Authors: Daniel Suarez
“What’s my objective?”
The colonel closed his laptop and focused his gaze on Odin. “You are to discover the source of the drone attacks on the continental United States.”
“You’re referring to the terror bombings, sir?”
“That’s a cover story. The truth is more worrisome. We think whoever was behind the Karbala attack is also behind the CONUS attacks.”
Odin considered the implications.
“One more thing.” The colonel paused for emphasis. “You are to pursue your mission no matter where it leads you—even if you are commanded to stop. You must continue, and you must succeed. Do you understand me, Master Sergeant?”
Odin nodded. “Yes, I believe I do, sir.”
CHAPTER 3
Raconteur
“G
ood afternoon,
ladies and gentlemen. My name is Joshua Strickland, team lead for visual intelligence development here at the Stanford Vision Lab. I’d like to thank you all for coming today.”
Strickland stood at the head of a darkened, windowless lecture hall in the basement of the Gates Computer Science Building. Beside him the camera-eye logo of the Vision Lab filled a large projection screen. In the PowerPoint afterglow he saw familiar and unfamiliar faces among a small audience seated primarily in the front two rows. He focused on the serious faces seated just before him.
“An especially warm welcome to our distinguished guests from the Transformational Convergence Technology Office. Thanks also to our faculty advisor, Doctor Lei Li, without whose support we would not be presenting to you today.”
There was timid applause from somewhere in the darkness.

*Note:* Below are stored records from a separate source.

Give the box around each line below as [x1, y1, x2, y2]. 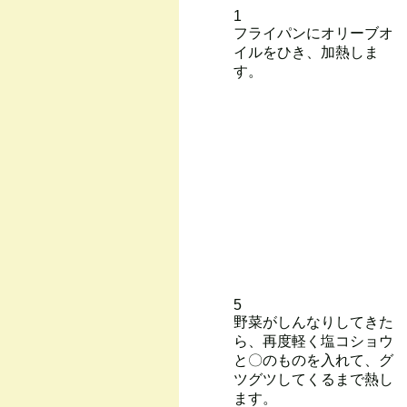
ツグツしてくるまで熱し [233, 372, 393, 387]
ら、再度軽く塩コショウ [233, 333, 393, 349]
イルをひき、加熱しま [233, 45, 379, 60]
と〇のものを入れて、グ [233, 352, 393, 368]
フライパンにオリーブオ [233, 25, 393, 41]
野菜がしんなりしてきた [233, 314, 393, 330]
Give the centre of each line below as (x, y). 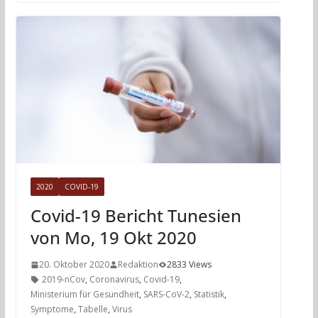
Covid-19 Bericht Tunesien (136, 216)
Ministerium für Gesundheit (84, 295)
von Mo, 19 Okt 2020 (113, 238)
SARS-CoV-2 (166, 295)
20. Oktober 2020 (74, 265)
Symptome (52, 309)
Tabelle (93, 309)
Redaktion (138, 265)
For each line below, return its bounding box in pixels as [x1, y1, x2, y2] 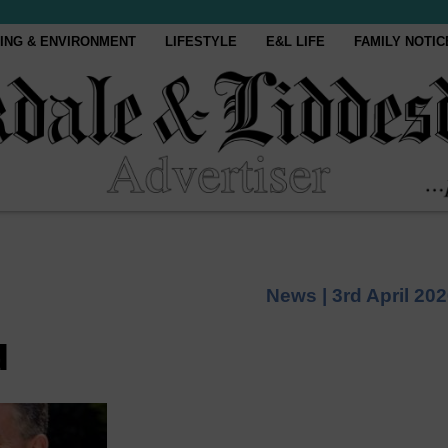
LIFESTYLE [165, 34, 238, 49]
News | [266, 285, 332, 306]
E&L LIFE [266, 34, 326, 49]
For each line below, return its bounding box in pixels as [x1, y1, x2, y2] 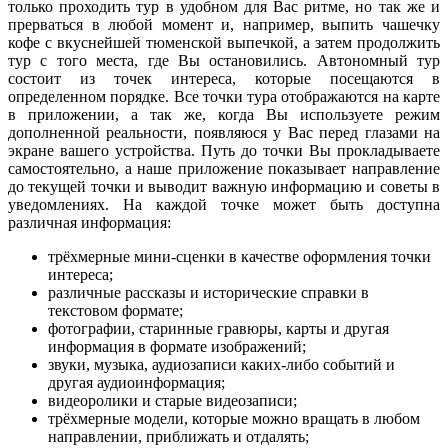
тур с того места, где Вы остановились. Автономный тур [8, 52, 440, 70]
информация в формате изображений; [48, 338, 306, 356]
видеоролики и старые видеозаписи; [48, 392, 297, 410]
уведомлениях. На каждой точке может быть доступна [8, 196, 440, 214]
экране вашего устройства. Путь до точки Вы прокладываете [8, 142, 440, 160]
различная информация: [8, 214, 171, 232]
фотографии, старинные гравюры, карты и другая [48, 320, 389, 338]
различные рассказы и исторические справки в [48, 284, 369, 302]
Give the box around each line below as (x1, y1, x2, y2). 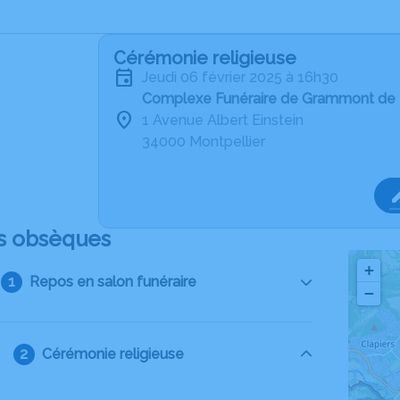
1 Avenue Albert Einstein (142, 112, 304, 129)
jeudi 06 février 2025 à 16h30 (148, 69, 338, 86)
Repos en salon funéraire (29, 273, 196, 290)
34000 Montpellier (142, 133, 265, 150)
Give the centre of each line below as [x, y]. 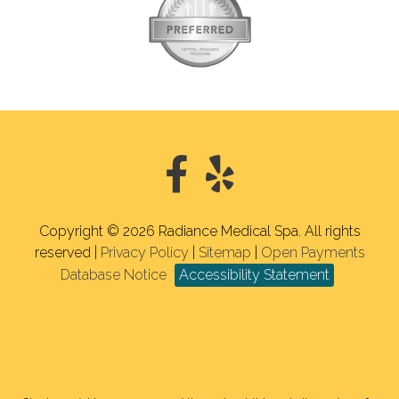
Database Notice [114, 274]
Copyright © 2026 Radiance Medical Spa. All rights [199, 231]
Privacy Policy [144, 252]
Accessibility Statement [254, 274]
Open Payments [313, 252]
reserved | [67, 252]
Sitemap [224, 252]
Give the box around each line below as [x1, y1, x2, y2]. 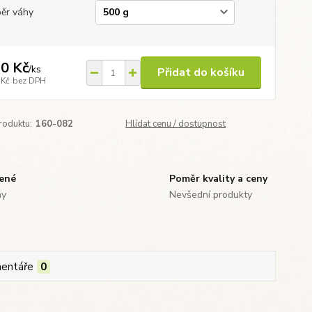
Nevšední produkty [169, 188, 252, 201]
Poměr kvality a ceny [169, 172, 267, 185]
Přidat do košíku [157, 65, 244, 80]
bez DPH [12, 75, 46, 86]
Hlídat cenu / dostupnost [125, 118, 226, 130]
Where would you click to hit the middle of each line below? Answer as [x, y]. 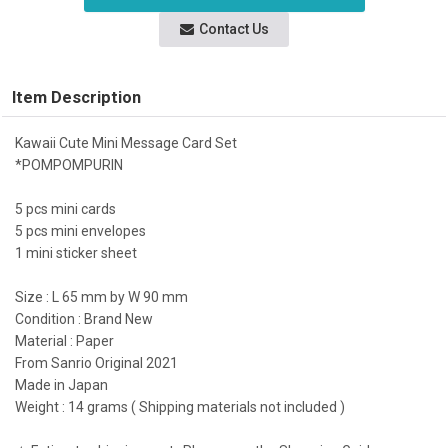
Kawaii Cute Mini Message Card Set [126, 143]
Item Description [76, 97]
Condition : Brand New [84, 319]
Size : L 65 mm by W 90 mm [101, 297]
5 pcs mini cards [65, 209]
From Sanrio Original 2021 [96, 363]
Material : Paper [64, 341]
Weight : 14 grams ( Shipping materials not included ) [180, 407]
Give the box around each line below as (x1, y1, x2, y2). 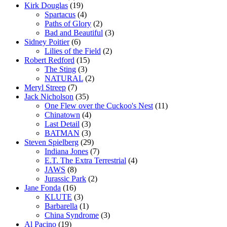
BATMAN (45, 129, 80, 138)
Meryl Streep (24, 83, 66, 92)
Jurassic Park (45, 174, 86, 183)
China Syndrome (45, 211, 99, 220)
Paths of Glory (45, 19, 91, 28)
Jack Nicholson (24, 92, 73, 101)
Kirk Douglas (24, 1, 68, 10)
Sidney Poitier (24, 37, 69, 47)
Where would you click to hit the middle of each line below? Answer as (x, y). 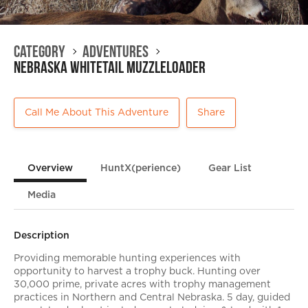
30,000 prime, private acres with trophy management (142, 285)
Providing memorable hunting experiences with (127, 258)
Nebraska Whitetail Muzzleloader (110, 68)
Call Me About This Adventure (97, 113)
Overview (50, 168)
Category (40, 52)
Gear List (230, 168)
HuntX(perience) (141, 168)

Strickland paused to collect his thoughts. So much was riding on this. He took a breath then began, “What you’re about to see is a visual intelligence technology we call Raconteur.” A click of his wireless remote, and the slide changed to an animation of dozens, then hundreds, and then thousands of individual video insets, swarming. It was a vast stream of graphic data. “Visual intelligence is often confused with ‘computer vision’—but it’s much more than that. Visual intelligence means giving machines the ability not merely to identify objects in images—which has been possible for years—but the cognitive ability to discern what’s occurring in a scene. Concept detection, integrated cognition, interpolation— prediction. What could have happened, and what might happen next. It means giving machines not only the ability to see but to understand what they see.”

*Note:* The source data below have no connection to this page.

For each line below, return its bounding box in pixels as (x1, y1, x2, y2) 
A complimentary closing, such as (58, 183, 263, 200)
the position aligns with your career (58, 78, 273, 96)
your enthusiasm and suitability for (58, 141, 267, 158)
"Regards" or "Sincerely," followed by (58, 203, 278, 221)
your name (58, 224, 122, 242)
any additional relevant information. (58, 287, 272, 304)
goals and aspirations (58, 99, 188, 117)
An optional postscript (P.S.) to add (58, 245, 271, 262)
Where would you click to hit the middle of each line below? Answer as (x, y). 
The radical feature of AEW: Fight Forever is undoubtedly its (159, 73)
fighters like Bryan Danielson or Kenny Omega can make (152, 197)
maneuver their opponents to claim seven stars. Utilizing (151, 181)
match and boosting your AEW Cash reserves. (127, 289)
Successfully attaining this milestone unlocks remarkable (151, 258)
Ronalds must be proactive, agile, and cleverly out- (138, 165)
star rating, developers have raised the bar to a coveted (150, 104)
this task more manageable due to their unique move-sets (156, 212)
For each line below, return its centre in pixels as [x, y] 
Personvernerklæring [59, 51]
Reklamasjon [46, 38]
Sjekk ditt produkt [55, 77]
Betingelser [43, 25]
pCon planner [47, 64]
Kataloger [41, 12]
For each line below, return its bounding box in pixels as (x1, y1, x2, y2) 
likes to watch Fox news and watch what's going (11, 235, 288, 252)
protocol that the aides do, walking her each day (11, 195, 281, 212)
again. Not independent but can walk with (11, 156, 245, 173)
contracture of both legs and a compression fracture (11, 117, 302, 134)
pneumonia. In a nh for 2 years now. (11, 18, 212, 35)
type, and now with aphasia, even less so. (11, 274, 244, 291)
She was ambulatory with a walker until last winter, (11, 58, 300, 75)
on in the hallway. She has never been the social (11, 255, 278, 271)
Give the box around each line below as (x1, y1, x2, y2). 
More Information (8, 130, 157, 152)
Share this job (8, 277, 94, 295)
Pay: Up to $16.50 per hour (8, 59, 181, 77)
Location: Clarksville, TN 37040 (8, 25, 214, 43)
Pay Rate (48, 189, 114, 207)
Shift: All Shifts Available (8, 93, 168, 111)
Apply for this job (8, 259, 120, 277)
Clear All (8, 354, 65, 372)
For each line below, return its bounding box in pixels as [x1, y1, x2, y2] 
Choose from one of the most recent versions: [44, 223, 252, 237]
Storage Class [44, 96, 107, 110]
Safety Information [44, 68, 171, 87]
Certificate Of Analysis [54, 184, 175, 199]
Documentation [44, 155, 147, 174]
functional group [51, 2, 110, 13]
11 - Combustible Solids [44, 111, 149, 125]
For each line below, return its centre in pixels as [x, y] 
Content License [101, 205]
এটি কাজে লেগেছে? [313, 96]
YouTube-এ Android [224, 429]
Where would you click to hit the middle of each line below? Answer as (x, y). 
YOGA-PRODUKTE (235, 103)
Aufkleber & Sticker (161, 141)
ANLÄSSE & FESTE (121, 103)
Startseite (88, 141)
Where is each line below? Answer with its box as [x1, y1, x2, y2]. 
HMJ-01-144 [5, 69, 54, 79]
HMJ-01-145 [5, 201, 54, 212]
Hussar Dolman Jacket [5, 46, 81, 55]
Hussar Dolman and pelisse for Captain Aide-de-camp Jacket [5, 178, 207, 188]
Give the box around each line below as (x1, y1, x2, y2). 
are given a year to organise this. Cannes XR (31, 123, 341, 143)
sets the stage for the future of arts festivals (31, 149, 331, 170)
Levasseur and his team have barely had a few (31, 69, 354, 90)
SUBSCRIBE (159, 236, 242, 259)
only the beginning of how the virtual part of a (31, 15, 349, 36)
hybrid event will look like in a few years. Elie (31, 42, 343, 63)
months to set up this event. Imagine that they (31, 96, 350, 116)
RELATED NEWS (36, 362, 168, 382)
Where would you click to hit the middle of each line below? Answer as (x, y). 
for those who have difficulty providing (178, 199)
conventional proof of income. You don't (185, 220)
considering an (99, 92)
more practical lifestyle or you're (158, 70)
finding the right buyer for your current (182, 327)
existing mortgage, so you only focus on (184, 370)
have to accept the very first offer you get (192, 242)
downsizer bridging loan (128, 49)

He searched the faces of those front and center. “Why is this important?”
He clicked the remote, and the slide changed to surveillance images of London subway bombers moving through stations and standing in railcars. “In an increasingly dangerous world, video surveillance represents society’s best hope to detect threats before they materialize. But this flood of visual imagery means an exponential increase in the volume of surveillance video that must be analyzed—and analyzed real-time if it is to be of use not just in reviewing criminal acts after the fact but in preventing criminal acts.”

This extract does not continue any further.